# DESCRIPTION OF THE TASK:
Both the line with "steiner1 (174, 295, 213, 308)" and the line with "Mercedes CLA (X117)" in the records below must appear in the output, along with every line between them, exactly and with nothing added.

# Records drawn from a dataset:
***

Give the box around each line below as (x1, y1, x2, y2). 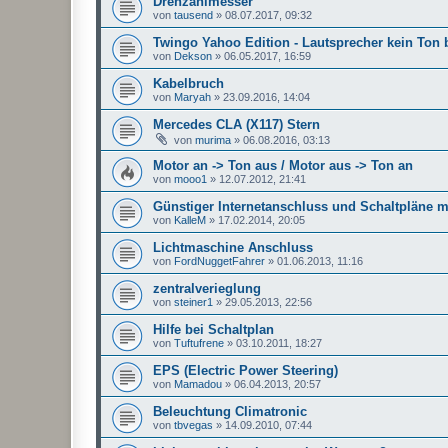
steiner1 (174, 295, 213, 308)
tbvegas (174, 418, 213, 431)
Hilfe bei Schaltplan (153, 321, 274, 337)
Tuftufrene (174, 336, 224, 349)
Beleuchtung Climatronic (153, 403, 307, 419)
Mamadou (174, 377, 222, 390)
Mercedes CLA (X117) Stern (153, 116, 320, 132)
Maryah (174, 90, 211, 103)

***

# ANSWER TO THIS PROBLEM:
steiner1 (174, 295, 213, 308)
tbvegas (174, 418, 213, 431)
Hilfe bei Schaltplan (153, 321, 274, 337)
Tuftufrene (174, 336, 224, 349)
Beleuchtung Climatronic (153, 403, 307, 419)
Mamadou (174, 377, 222, 390)
Mercedes CLA (X117) Stern (153, 116, 320, 132)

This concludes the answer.